WhitneyLand · on Dec 13, 2023

I’m afraid the article as well as your benchmarks can be misleading because there are a lot of different whisper implementations out there.

For ex ctranslate optimized whisper “implements a custom runtime that applies many performance optimization techniques such as weights quantization, layers fusion, batch reordering…”

Intuitively, I would agree with your conclusion about Apple’s M-Series being impressive for what they do but not generally competitive with Nvidia in ML.

Objectively however, I don’t see concluding much with what’s on offer here. Once you start changing libraries, kernels, transformer code, etc you end up with an apples to oranges comparison.

modeless · on Dec 13, 2023

I think it's fair to compare the fastest available implementation on both platforms. I suspect that the MLX version can be optimized further. However, it will not close a 10x gap.

isodev · on Dec 13, 2023

It also wasn’t optimised for Apple Silicon. Given how the different platforms performed in this test, the conclusions seem pretty solid.

jbellis · on Dec 13, 2023

He is literally comparing whisper.cpp on the 4090 with an optimized-for-apple-silicon-by-apple-engineers version on the M1.

ETA: actually it's unclear from the article if the whisper optimizations were done by apple engineers, but it's definitely an optimized version.

isodev · on Dec 13, 2023

Maybe I’m not seeing it right, but comparing the source of Apple’s Whisper to Python Whisper seems there are minimal changes to redirect certain operations to using MLX.
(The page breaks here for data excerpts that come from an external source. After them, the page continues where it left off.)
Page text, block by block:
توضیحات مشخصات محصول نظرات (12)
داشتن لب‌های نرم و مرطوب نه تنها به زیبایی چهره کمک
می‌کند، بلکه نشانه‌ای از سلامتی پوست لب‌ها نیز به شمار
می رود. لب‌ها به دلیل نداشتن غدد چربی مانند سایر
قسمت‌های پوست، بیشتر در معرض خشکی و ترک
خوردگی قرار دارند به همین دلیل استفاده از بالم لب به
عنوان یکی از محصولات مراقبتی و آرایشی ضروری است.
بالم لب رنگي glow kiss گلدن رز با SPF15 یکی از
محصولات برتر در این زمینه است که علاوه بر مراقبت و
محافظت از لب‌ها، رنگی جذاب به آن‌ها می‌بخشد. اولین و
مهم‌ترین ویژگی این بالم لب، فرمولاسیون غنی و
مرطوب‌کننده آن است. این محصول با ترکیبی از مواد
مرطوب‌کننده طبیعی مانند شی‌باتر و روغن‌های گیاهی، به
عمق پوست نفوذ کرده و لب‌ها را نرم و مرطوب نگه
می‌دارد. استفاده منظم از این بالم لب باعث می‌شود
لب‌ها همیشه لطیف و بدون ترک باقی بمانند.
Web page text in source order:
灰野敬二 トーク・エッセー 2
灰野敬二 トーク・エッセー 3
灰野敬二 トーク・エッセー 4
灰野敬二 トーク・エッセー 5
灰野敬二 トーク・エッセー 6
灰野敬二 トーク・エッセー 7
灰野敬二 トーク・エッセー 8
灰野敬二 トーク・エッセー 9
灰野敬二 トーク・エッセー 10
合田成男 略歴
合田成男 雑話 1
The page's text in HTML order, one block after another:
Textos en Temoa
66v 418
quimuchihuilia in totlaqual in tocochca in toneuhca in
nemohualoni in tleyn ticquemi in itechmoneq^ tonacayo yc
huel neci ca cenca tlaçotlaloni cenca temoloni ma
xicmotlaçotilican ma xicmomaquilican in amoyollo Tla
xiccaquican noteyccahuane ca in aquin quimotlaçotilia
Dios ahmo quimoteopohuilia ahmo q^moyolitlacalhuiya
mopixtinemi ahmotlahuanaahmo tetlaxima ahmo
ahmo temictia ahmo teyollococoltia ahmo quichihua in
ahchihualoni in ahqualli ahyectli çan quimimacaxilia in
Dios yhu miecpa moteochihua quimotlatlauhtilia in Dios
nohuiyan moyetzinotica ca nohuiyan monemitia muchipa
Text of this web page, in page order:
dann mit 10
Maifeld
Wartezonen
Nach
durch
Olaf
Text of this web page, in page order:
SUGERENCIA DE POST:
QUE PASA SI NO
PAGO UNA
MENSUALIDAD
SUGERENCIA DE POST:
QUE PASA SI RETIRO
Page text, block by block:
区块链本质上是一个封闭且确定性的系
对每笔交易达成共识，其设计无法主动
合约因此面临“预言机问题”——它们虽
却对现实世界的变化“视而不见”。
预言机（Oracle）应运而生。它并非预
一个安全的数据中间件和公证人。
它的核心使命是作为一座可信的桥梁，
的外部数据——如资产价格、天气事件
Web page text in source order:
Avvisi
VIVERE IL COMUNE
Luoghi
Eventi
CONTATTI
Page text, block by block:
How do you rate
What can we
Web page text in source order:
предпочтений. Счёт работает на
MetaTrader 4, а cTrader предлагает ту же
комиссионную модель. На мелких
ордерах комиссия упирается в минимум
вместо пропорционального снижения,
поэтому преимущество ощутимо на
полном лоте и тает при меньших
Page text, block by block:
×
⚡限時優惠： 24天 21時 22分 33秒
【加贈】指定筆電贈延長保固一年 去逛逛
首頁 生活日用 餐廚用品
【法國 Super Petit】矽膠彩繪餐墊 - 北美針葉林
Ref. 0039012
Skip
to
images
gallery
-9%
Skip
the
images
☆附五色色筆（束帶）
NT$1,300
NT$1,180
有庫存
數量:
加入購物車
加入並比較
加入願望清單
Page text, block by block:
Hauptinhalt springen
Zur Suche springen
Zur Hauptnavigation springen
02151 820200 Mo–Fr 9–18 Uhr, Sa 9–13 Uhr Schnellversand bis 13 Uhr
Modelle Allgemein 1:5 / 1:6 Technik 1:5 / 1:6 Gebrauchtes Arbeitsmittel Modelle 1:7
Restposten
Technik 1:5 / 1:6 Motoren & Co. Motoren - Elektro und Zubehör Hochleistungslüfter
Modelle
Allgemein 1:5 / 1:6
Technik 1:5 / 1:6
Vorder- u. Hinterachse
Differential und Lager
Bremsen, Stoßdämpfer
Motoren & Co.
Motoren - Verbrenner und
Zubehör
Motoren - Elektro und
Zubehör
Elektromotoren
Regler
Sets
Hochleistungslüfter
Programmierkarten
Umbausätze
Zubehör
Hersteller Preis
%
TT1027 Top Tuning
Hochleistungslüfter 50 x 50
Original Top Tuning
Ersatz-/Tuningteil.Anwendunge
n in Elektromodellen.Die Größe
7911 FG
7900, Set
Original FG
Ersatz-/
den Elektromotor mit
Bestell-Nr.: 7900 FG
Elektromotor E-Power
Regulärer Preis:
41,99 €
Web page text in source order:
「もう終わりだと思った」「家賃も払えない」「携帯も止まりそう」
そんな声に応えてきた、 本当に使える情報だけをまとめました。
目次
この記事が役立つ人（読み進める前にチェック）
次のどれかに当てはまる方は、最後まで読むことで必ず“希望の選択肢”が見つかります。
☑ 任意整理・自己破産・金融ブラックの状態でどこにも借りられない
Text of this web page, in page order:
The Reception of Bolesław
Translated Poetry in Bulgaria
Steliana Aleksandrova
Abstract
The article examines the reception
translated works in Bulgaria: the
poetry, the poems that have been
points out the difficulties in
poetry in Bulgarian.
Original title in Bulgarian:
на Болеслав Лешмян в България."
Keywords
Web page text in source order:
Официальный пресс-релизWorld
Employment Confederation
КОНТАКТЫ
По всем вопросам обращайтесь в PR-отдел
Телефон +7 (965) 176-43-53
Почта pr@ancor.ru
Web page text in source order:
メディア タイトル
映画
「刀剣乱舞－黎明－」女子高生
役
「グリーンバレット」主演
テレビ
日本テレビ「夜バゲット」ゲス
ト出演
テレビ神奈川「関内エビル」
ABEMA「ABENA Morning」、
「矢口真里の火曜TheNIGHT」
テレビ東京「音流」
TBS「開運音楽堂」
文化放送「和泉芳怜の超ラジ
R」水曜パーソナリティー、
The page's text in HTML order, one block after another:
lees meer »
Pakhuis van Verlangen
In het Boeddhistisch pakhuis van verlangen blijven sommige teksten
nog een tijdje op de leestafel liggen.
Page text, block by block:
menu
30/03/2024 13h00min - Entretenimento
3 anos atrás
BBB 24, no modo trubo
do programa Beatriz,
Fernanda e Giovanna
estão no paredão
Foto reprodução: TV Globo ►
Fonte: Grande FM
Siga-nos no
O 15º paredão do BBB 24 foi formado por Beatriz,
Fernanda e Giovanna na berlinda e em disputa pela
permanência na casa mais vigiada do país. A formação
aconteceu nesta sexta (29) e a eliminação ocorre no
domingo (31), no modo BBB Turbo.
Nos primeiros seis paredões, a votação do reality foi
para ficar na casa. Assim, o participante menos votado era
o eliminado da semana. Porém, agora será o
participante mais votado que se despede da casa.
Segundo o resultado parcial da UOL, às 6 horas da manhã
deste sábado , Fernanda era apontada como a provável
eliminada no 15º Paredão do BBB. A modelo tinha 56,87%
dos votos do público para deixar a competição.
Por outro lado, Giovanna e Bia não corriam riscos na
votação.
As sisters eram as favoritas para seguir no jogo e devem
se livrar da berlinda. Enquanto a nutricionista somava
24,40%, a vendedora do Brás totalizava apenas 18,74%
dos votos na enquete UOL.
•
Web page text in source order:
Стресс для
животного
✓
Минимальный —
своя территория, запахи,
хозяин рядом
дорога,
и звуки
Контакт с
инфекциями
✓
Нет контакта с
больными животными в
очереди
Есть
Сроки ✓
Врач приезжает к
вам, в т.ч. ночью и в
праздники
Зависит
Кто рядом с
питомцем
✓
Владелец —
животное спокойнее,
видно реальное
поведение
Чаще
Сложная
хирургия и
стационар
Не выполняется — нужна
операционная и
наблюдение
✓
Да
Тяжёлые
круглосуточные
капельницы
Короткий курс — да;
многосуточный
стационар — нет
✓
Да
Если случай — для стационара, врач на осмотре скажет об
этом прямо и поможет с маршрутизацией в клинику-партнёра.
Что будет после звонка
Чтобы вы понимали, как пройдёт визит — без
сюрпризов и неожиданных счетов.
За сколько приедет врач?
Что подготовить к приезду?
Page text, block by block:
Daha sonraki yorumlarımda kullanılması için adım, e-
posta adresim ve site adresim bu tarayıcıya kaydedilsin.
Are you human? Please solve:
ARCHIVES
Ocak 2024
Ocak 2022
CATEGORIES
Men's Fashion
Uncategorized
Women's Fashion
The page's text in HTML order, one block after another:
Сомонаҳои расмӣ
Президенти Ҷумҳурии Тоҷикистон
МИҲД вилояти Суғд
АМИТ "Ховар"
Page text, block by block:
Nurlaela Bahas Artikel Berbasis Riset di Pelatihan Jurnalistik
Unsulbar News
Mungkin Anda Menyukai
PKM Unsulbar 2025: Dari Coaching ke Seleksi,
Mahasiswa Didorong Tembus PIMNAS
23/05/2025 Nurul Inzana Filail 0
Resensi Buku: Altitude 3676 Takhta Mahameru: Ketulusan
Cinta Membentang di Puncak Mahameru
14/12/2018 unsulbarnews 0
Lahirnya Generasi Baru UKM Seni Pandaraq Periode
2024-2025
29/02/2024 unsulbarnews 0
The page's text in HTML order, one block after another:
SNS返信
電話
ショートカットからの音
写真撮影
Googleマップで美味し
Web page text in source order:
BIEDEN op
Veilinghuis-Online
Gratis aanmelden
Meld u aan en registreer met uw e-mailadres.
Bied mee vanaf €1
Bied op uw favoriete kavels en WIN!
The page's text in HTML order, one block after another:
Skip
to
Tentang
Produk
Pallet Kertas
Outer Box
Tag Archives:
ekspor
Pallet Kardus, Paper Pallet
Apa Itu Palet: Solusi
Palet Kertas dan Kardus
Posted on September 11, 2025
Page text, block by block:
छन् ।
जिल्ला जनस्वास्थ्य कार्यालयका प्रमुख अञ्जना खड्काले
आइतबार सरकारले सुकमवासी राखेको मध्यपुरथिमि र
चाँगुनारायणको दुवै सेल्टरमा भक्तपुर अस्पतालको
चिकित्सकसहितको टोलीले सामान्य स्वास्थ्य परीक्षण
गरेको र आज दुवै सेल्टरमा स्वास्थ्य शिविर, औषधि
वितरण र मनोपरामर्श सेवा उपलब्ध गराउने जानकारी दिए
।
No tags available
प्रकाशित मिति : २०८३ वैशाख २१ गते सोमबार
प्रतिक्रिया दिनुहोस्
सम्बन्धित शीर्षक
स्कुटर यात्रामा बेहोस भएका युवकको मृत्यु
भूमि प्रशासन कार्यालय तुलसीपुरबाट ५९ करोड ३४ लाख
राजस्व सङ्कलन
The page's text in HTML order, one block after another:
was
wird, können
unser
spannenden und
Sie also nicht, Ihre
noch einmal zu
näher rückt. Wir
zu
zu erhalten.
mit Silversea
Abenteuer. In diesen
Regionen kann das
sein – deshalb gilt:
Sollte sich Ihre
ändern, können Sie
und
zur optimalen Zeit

There is also cpp Whisper (https://github.com/ggerganov/whisper.cpp) which seems to have it’s own kind of optimizations for Apple Silicon - I don’t think this was the one used with Nvidia during the test.

rowanG077 · on Dec 13, 2023

I don't think whisper was optimized for apple silicon. Doesn't it just use MLX? I mean if using an API for a platform counts as specifically optimized then the Nvidia version is "optimized" as well since it's probably using CUDA.